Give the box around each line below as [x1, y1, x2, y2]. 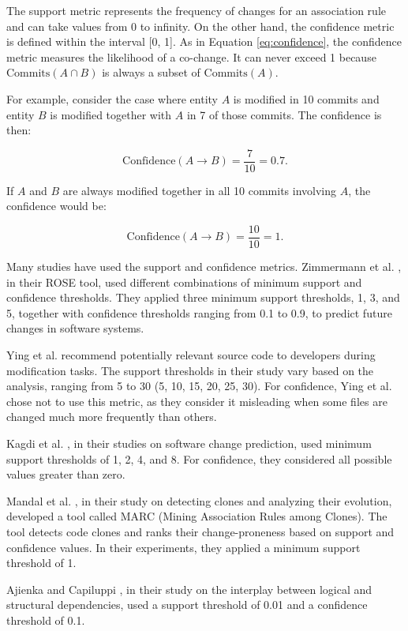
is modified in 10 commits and [233, 90, 380, 107]
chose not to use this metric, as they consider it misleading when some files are [6, 392, 387, 409]
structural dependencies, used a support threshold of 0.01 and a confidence [6, 596, 368, 613]
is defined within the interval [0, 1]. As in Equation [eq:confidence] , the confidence [6, 33, 402, 50]
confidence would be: [6, 197, 107, 214]
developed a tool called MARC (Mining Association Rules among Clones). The [6, 508, 387, 524]
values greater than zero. [6, 466, 125, 483]
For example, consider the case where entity [6, 90, 218, 107]
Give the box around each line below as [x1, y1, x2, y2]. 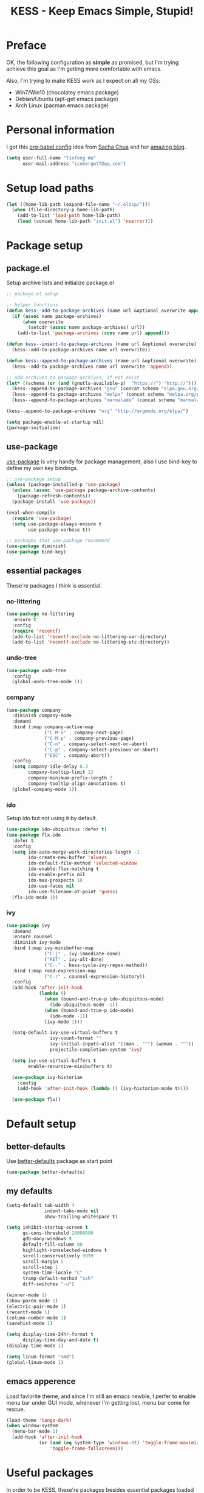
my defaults [6, 1186, 53, 1196]
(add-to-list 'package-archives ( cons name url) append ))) [17, 330, 170, 336]
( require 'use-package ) [12, 515, 72, 521]
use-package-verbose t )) [28, 527, 91, 533]
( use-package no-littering [6, 611, 75, 617]
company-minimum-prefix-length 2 [28, 775, 113, 781]
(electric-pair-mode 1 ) [6, 1303, 67, 1310]
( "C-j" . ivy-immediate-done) [44, 951, 121, 957]
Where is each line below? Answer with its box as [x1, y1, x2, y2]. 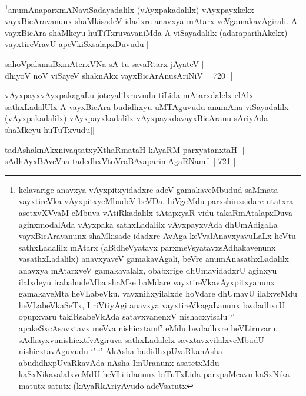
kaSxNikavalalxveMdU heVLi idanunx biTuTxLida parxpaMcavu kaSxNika [18, 368, 290, 380]
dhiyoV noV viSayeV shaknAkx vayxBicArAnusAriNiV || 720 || [5, 69, 233, 81]
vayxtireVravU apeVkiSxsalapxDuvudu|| [5, 38, 149, 50]
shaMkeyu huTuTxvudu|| [5, 124, 95, 135]
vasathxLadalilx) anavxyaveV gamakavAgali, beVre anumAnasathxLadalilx [18, 252, 289, 265]
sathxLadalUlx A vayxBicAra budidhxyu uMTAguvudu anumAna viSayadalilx [5, 100, 289, 112]
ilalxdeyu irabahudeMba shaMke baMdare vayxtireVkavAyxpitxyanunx [18, 275, 275, 288]
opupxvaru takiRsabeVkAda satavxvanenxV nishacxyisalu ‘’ [18, 310, 235, 322]
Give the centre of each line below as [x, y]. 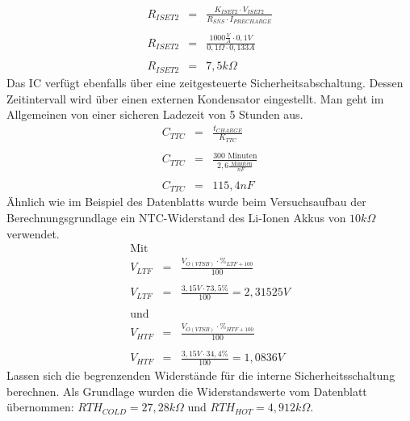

┄┄┄┄┄┄┄┄┄┄

**AIM OF THE EXERCISE:**
Lines holding the string "confidence" are the answer; copy each one from the listing above.

**REPLY:**
structural dependencies, used a support threshold of 0.01 and a confidence [6, 596, 368, 613]
is defined within the interval [0, 1]. As in Equation [eq:confidence] , the confidence [6, 33, 402, 50]
confidence would be: [6, 197, 107, 214]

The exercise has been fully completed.